_WORK ORDER_. Each word in the data below should be copied exactly; the images should not.
▼▼▼
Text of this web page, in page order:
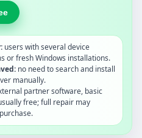
users with several device
or fresh Windows installations.
no need to search and install
manually.
partner software, basic
free; full repair may
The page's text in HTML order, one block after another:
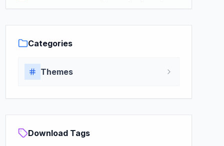
Categories
Themes
Download Tags
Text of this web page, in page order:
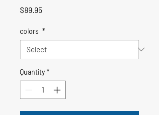
$89.95Price
colors *
Quantity *
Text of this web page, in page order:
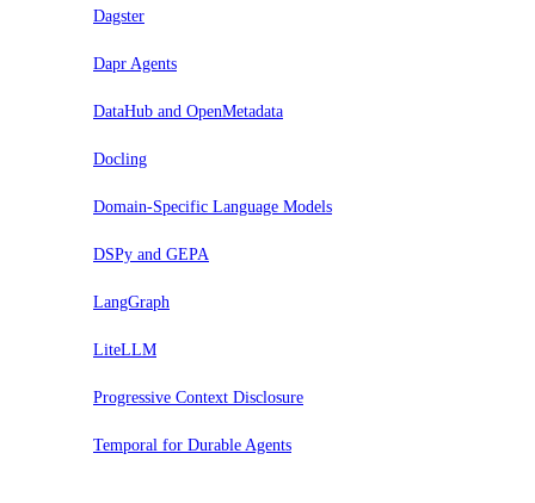
Dagster
Dapr Agents
DataHub and OpenMetadata
Docling
Domain-Specific Language Models
DSPy and GEPA
LangGraph
LiteLLM
Progressive Context Disclosure
Temporal for Durable Agents
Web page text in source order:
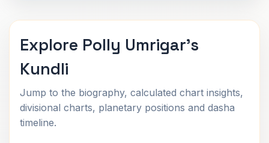
Explore Polly Umrigar's
Kundli
Jump to the biography, calculated chart insights,
divisional charts, planetary positions and dasha
timeline.
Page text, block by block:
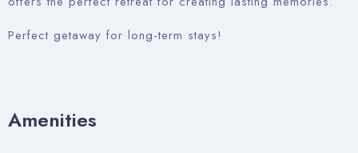
Perfect getaway for long-term stays!
Amenities
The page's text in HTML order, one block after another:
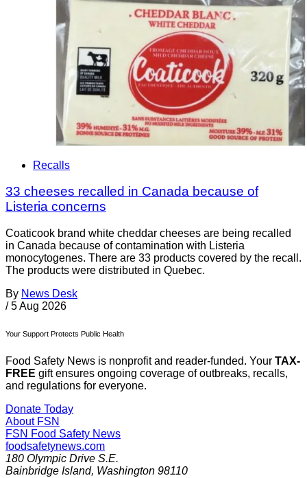
Recalls
33 cheeses recalled in Canada because of
Listeria concerns
Coaticook brand white cheddar cheeses are being recalled
in Canada because of contamination with Listeria
monocytogenes. There are 33 products covered by the recall.
The products were distributed in Quebec.
By News Desk
/ 5 Aug 2026
Your Support Protects Public Health
Food Safety News is nonprofit and reader-funded. Your TAX-
FREE gift ensures ongoing coverage of outbreaks, recalls,
and regulations for everyone.
Donate Today
About FSN
FSN Food Safety News
foodsafetynews.com
180 Olympic Drive S.E.
Bainbridge Island, Washington 98110
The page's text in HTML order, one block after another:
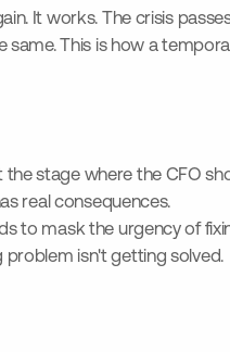
It works. The crisis
same. This is how a
stage where the CFO
real consequences.
to mask the urgency of
problem isn't getting solved.
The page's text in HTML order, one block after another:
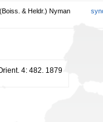
(Boiss. & Heldr.) Nyman
4: 482. 1879
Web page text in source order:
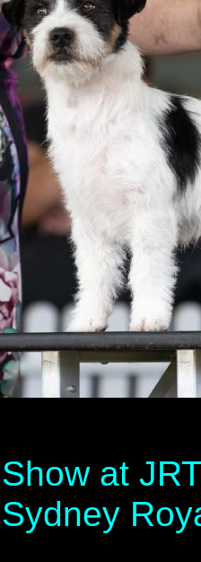
at
Sydney
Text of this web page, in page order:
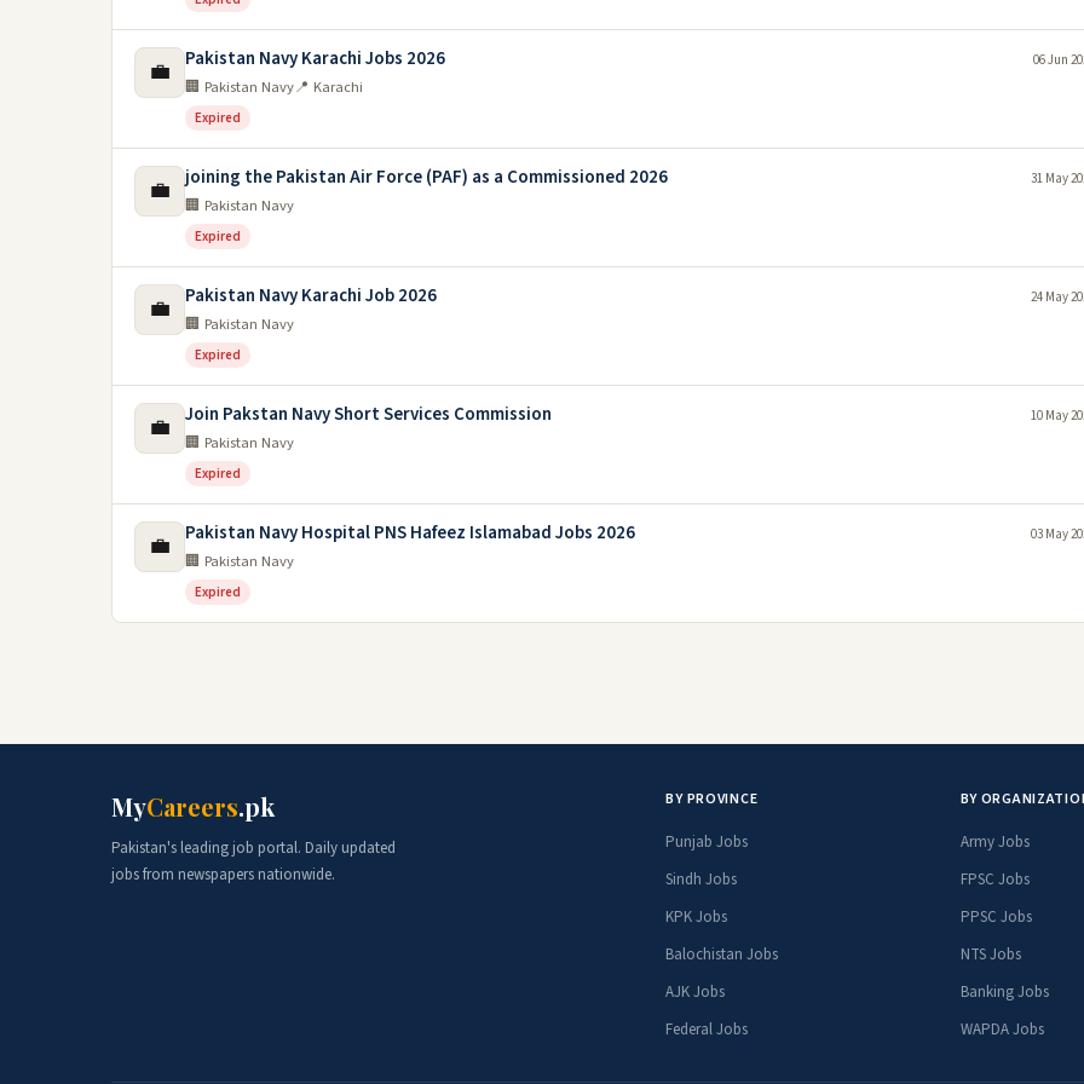
💼 Pakistan Navy Karachi Jobs 2026
🏢 Pakistan Navy📍 Karachi
Expired
06 Jun
💼 joining the Pakistan Air Force (PAF) as a Commissioned 2026
🏢 Pakistan Navy
Expired
31 May
💼 Pakistan Navy Karachi Job 2026
🏢 Pakistan Navy
Expired
24 May
💼 Join Pakstan Navy Short Services Commission
🏢 Pakistan Navy
Expired
10 May
💼 Pakistan Navy Hospital PNS Hafeez Islamabad Jobs 2026
🏢 Pakistan Navy
Expired
03 May
MyCareers.pk
Pakistan's leading job portal. Daily updated
jobs from newspapers nationwide.
BY PROVINCE
Punjab Jobs
Sindh Jobs
KPK Jobs
Balochistan Jobs
AJK Jobs
Federal Jobs
BY
Army Jobs
FPSC Jobs
PPSC Jobs
NTS Jobs
Banking Jobs
WAPDA Jobs
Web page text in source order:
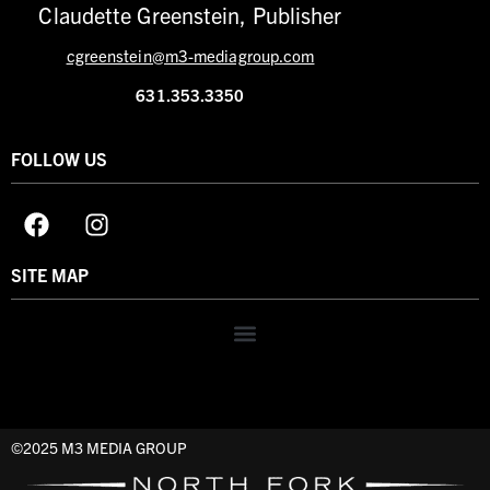
Claudette Greenstein, Publisher
cgreenstein@m3-mediagroup.com
631.353.3350
FOLLOW US
SITE MAP
©2025 M3 MEDIA GROUP
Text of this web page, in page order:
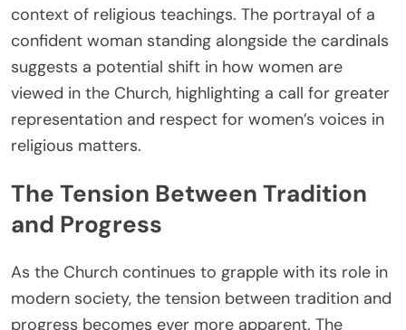
context of religious teachings. The portrayal of a
confident woman standing alongside the cardinals
suggests a potential shift in how women are
viewed in the Church, highlighting a call for greater
representation and respect for women’s voices in
religious matters.
The Tension Between Tradition
and Progress
As the Church continues to grapple with its role in
modern society, the tension between tradition and
progress becomes ever more apparent. The
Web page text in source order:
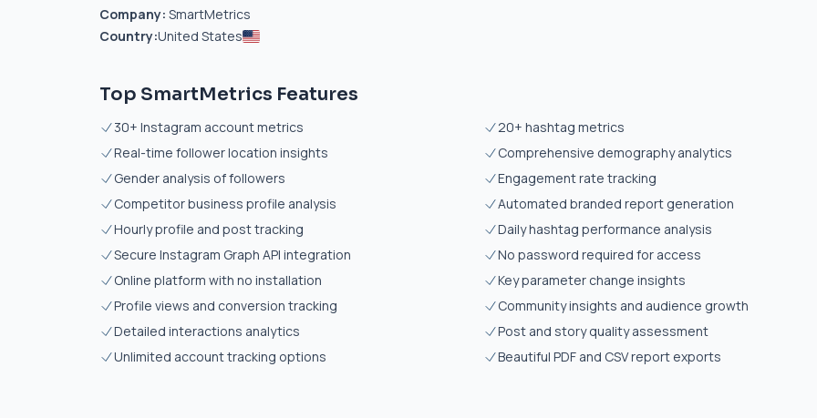
Company: SmartMetrics
Country:United States
Top SmartMetrics Features
30+ Instagram account metrics
20+ hashtag metrics
Real-time follower location insights
Comprehensive demography analytics
Gender analysis of followers
Engagement rate tracking
Competitor business profile analysis
Automated branded report generation
Hourly profile and post tracking
Daily hashtag performance analysis
Secure Instagram Graph API integration
No password required for access
Online platform with no installation
Key parameter change insights
Profile views and conversion tracking
Community insights and audience growth
Detailed interactions analytics
Post and story quality assessment
Unlimited account tracking options
Beautiful PDF and CSV report exports
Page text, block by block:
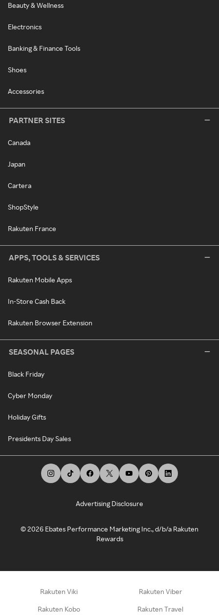
Beauty & Wellness
Electronics
Banking & Finance Tools
Shoes
Accessories
PARTNER SITES
Canada
Japan
Cartera
ShopStyle
Rakuten France
APPS, TOOLS & SERVICES
Rakuten Mobile Apps
In-Store Cash Back
Rakuten Browser Extension
SEASONAL PAGES
Black Friday
Cyber Monday
Holiday Gifts
Presidents Day Sales
Advertising Disclosure
©2026 Ebates Performance Marketing Inc., d/b/a Rakuten
Rewards
Rakuten Viki Rakuten Viber
Rakuten Kobo Rakuten Travel
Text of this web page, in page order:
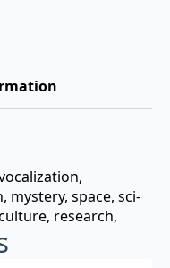
space, sci-
research,
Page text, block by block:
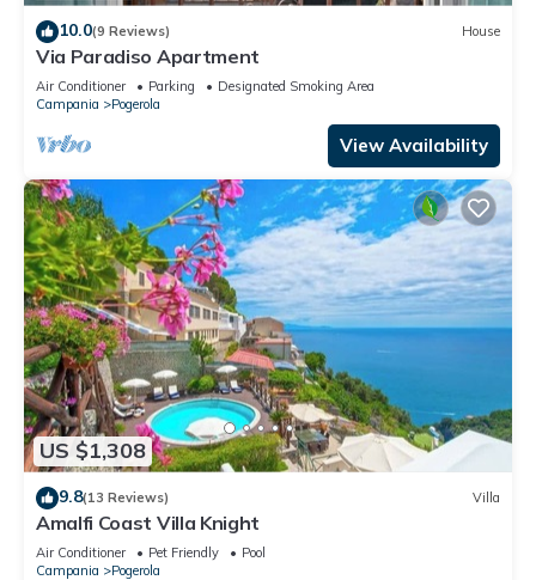
10.0(9 Reviews) House
Via Paradiso Apartment
Air Conditioner Parking
Designated Smoking Area
Campania
Pogerola
View Availability
US $1,308
9.8(13 Reviews) Villa
Amalfi Coast Villa Knight
Air Conditioner Pet Friendly
Pool
Campania
Pogerola
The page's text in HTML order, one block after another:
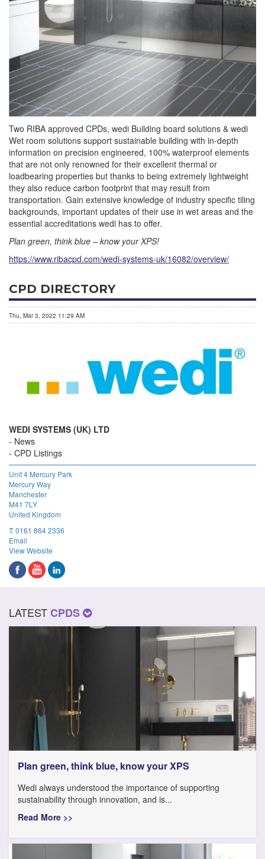
Two RIBA approved CPDs, wedi Building board solutions & wedi
Wet room solutions support sustainable building with in-depth
information on precision engineered, 100% waterproof elements
that are not only renowned for their excellent thermal or
loadbearing properties but thanks to being extremely lightweight
they also reduce carbon footprint that may result from
transportation. Gain extensive knowledge of industry specific tiling
backgrounds, important updates of their use in wet areas and the
essential accreditations wedi has to offer.
Plan green, think blue – know your XPS!
https://www.ribacpd.com/wedi-systems-uk/16082/overview/
CPD DIRECTORY
Thu, Mar 3, 2022 11:29 AM
WEDI SYSTEMS (UK) LTD
News
CPD Listings
Unit 4 Mercury Park
Mercury Way
Manchester
M41 7LY
United Kingdom
T:0161 864 2336
Email
View Website
LATESTCPDS
Plan green, think blue, know your XPS
Wedi always understood the importance of supporting
sustainability through innovation, and is...
Read More >>
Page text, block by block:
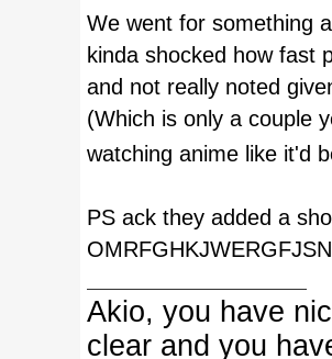
We went for something
kinda shocked how fast
and not really noted
(Which is only a couple
watching anime like it'd
PS ack they added a
Akio, you have
clear and you
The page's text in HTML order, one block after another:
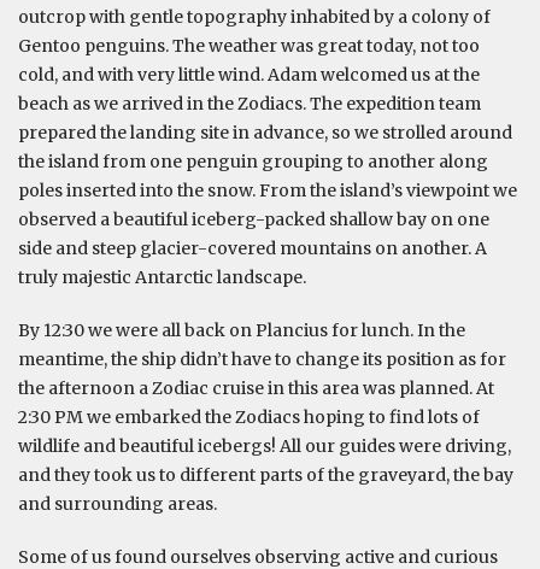
outcrop with gentle topography inhabited by a colony of
Gentoo penguins. The weather was great today, not too
cold, and with very little wind. Adam welcomed us at the
beach as we arrived in the Zodiacs. The expedition team
prepared the landing site in advance, so we strolled around
the island from one penguin grouping to another along
poles inserted into the snow. From the island’s viewpoint we
observed a beautiful iceberg-packed shallow bay on one
side and steep glacier-covered mountains on another. A
truly majestic Antarctic landscape.
By 12:30 we were all back on Plancius for lunch. In the
meantime, the ship didn’t have to change its position as for
the afternoon a Zodiac cruise in this area was planned. At
2:30 PM we embarked the Zodiacs hoping to find lots of
wildlife and beautiful icebergs! All our guides were driving,
and they took us to different parts of the graveyard, the bay
and surrounding areas.
Some of us found ourselves observing active and curious
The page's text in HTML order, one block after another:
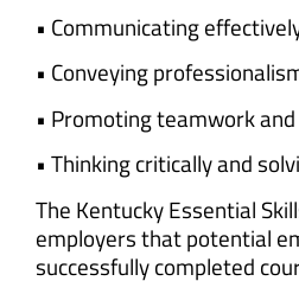
• Communicating
• Conveying
• Promoting teamwork
• Thinking critically and
The Kentucky Essential
employers that potential
successfully completed
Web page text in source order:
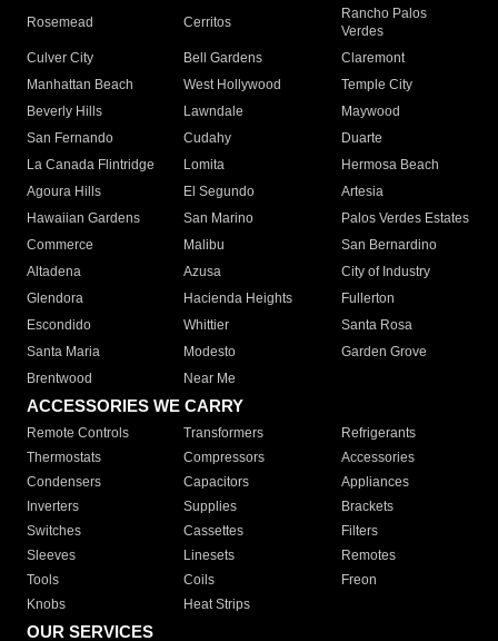
Rosemead Cerritos
Rancho Palos
Verdes
Culver City
Bell Gardens
Claremont
Manhattan Beach
West Hollywood
Temple City
Beverly Hills
Lawndale
Maywood
San Fernando
Cudahy
Duarte
La Canada Flintridge
Lomita
Hermosa Beach
Agoura Hills
El Segundo
Artesia
Hawaiian Gardens
San Marino
Palos Verdes Estates
Commerce
Malibu
San Bernardino
Altadena
Azusa
City of Industry
Glendora
Hacienda Heights
Fullerton
Escondido
Whittier
Santa Rosa
Santa Maria
Modesto
Garden Grove
Brentwood
Near Me
ACCESSORIES WE CARRY
Remote Controls Transformers
Refrigerants
Thermostats
Compressors
Accessories
Condensers
Capacitors
Appliances
Inverters
Supplies
Brackets
Switches
Cassettes
Filters
Sleeves
Linesets
Remotes
Tools
Coils
Freon
Knobs
Heat Strips
OUR SERVICES
▲▲▲
_SOLUTION TO THIS TASK_.
Text of this web page, in page order:
users with several device
or fresh Windows installations.
no need to search and install
manually.
partner software, basic
free; full repair may
The page's text in HTML order, one block after another:
Categories
Themes
Download Tags
Text of this web page, in page order:
$89.95Price
colors *
Quantity *
Text of this web page, in page order:
Dagster
Dapr Agents
DataHub and OpenMetadata
Docling
Domain-Specific Language Models
DSPy and GEPA
LangGraph
LiteLLM
Progressive Context Disclosure
Temporal for Durable Agents
Web page text in source order:
Explore Polly Umrigar's
Kundli
Jump to the biography, calculated chart insights,
divisional charts, planetary positions and dasha
timeline.
Page text, block by block:
Perfect getaway for long-term stays!
Amenities
The page's text in HTML order, one block after another:
Recalls
33 cheeses recalled in Canada because of
Listeria concerns
Coaticook brand white cheddar cheeses are being recalled
in Canada because of contamination with Listeria
monocytogenes. There are 33 products covered by the recall.
The products were distributed in Quebec.
By News Desk
/ 5 Aug 2026
Your Support Protects Public Health
Food Safety News is nonprofit and reader-funded. Your TAX-
FREE gift ensures ongoing coverage of outbreaks, recalls,
and regulations for everyone.
Donate Today
About FSN
FSN Food Safety News
foodsafetynews.com
180 Olympic Drive S.E.
Bainbridge Island, Washington 98110
The page's text in HTML order, one block after another:
It works. The crisis
same. This is how a
stage where the CFO
real consequences.
to mask the urgency of
problem isn't getting solved.
The page's text in HTML order, one block after another:
(Boiss. & Heldr.) Nyman
4: 482. 1879
Web page text in source order:
at
Sydney
Text of this web page, in page order:
💼 Pakistan Navy Karachi Jobs 2026
🏢 Pakistan Navy📍 Karachi
Expired
06 Jun
💼 joining the Pakistan Air Force (PAF) as a Commissioned 2026
🏢 Pakistan Navy
Expired
31 May
💼 Pakistan Navy Karachi Job 2026
🏢 Pakistan Navy
Expired
24 May
💼 Join Pakstan Navy Short Services Commission
🏢 Pakistan Navy
Expired
10 May
💼 Pakistan Navy Hospital PNS Hafeez Islamabad Jobs 2026
🏢 Pakistan Navy
Expired
03 May
MyCareers.pk
Pakistan's leading job portal. Daily updated
jobs from newspapers nationwide.
BY PROVINCE
Punjab Jobs
Sindh Jobs
KPK Jobs
Balochistan Jobs
AJK Jobs
Federal Jobs
BY
Army Jobs
FPSC Jobs
PPSC Jobs
NTS Jobs
Banking Jobs
WAPDA Jobs
Web page text in source order:
Claudette Greenstein, Publisher
cgreenstein@m3-mediagroup.com
631.353.3350
FOLLOW US
SITE MAP
©2025 M3 MEDIA GROUP
Text of this web page, in page order:
context of religious teachings. The portrayal of a
confident woman standing alongside the cardinals
suggests a potential shift in how women are
viewed in the Church, highlighting a call for greater
representation and respect for women’s voices in
religious matters.
The Tension Between Tradition
and Progress
As the Church continues to grapple with its role in
modern society, the tension between tradition and
progress becomes ever more apparent. The
Web page text in source order:
Company: SmartMetrics
Country:United States
Top SmartMetrics Features
30+ Instagram account metrics
20+ hashtag metrics
Real-time follower location insights
Comprehensive demography analytics
Gender analysis of followers
Engagement rate tracking
Competitor business profile analysis
Automated branded report generation
Hourly profile and post tracking
Daily hashtag performance analysis
Secure Instagram Graph API integration
No password required for access
Online platform with no installation
Key parameter change insights
Profile views and conversion tracking
Community insights and audience growth
Detailed interactions analytics
Post and story quality assessment
Unlimited account tracking options
Beautiful PDF and CSV report exports
Page text, block by block:
Beauty & Wellness
Electronics
Banking & Finance Tools
Shoes
Accessories
PARTNER SITES
Canada
Japan
Cartera
ShopStyle
Rakuten France
APPS, TOOLS & SERVICES
Rakuten Mobile Apps
In-Store Cash Back
Rakuten Browser Extension
SEASONAL PAGES
Black Friday
Cyber Monday
Holiday Gifts
Presidents Day Sales
Advertising Disclosure
©2026 Ebates Performance Marketing Inc., d/b/a Rakuten
Rewards
Rakuten Viki Rakuten Viber
Rakuten Kobo Rakuten Travel
Text of this web page, in page order:
space, sci-
research,
Page text, block by block:
10.0(9 Reviews) House
Via Paradiso Apartment
Air Conditioner Parking
Designated Smoking Area
Campania
Pogerola
View Availability
US $1,308
9.8(13 Reviews) Villa
Amalfi Coast Villa Knight
Air Conditioner Pet Friendly
Pool
Campania
Pogerola
The page's text in HTML order, one block after another:
Two RIBA approved CPDs, wedi Building board solutions & wedi
Wet room solutions support sustainable building with in-depth
information on precision engineered, 100% waterproof elements
that are not only renowned for their excellent thermal or
loadbearing properties but thanks to being extremely lightweight
they also reduce carbon footprint that may result from
transportation. Gain extensive knowledge of industry specific tiling
backgrounds, important updates of their use in wet areas and the
essential accreditations wedi has to offer.
Plan green, think blue – know your XPS!
https://www.ribacpd.com/wedi-systems-uk/16082/overview/
CPD DIRECTORY
Thu, Mar 3, 2022 11:29 AM
WEDI SYSTEMS (UK) LTD
News
CPD Listings
Unit 4 Mercury Park
Mercury Way
Manchester
M41 7LY
United Kingdom
T:0161 864 2336
Email
View Website
LATESTCPDS
Plan green, think blue, know your XPS
Wedi always understood the importance of supporting
sustainability through innovation, and is...
Read More >>
Page text, block by block:
We went for something
kinda shocked how fast
and not really noted
(Which is only a couple
watching anime like it'd
PS ack they added a
Akio, you have
clear and you
The page's text in HTML order, one block after another:
outcrop with gentle topography inhabited by a colony of
Gentoo penguins. The weather was great today, not too
cold, and with very little wind. Adam welcomed us at the
beach as we arrived in the Zodiacs. The expedition team
prepared the landing site in advance, so we strolled around
the island from one penguin grouping to another along
poles inserted into the snow. From the island’s viewpoint we
observed a beautiful iceberg-packed shallow bay on one
side and steep glacier-covered mountains on another. A
truly majestic Antarctic landscape.
By 12:30 we were all back on Plancius for lunch. In the
meantime, the ship didn’t have to change its position as for
the afternoon a Zodiac cruise in this area was planned. At
2:30 PM we embarked the Zodiacs hoping to find lots of
wildlife and beautiful icebergs! All our guides were driving,
and they took us to different parts of the graveyard, the bay
and surrounding areas.
Some of us found ourselves observing active and curious
The page's text in HTML order, one block after another:
• Communicating
• Conveying
• Promoting teamwork
• Thinking critically and
The Kentucky Essential
employers that potential
successfully completed
Web page text in source order:
Rosemead Cerritos
Rancho Palos
Verdes
Culver City
Bell Gardens
Claremont
Manhattan Beach
West Hollywood
Temple City
Beverly Hills
Lawndale
Maywood
San Fernando
Cudahy
Duarte
La Canada Flintridge
Lomita
Hermosa Beach
Agoura Hills
El Segundo
Artesia
Hawaiian Gardens
San Marino
Palos Verdes Estates
Commerce
Malibu
San Bernardino
Altadena
Azusa
City of Industry
Glendora
Hacienda Heights
Fullerton
Escondido
Whittier
Santa Rosa
Santa Maria
Modesto
Garden Grove
Brentwood
Near Me
ACCESSORIES WE CARRY
Remote Controls Transformers
Refrigerants
Thermostats
Compressors
Accessories
Condensers
Capacitors
Appliances
Inverters
Supplies
Brackets
Switches
Cassettes
Filters
Sleeves
Linesets
Remotes
Tools
Coils
Freon
Knobs
Heat Strips
OUR SERVICES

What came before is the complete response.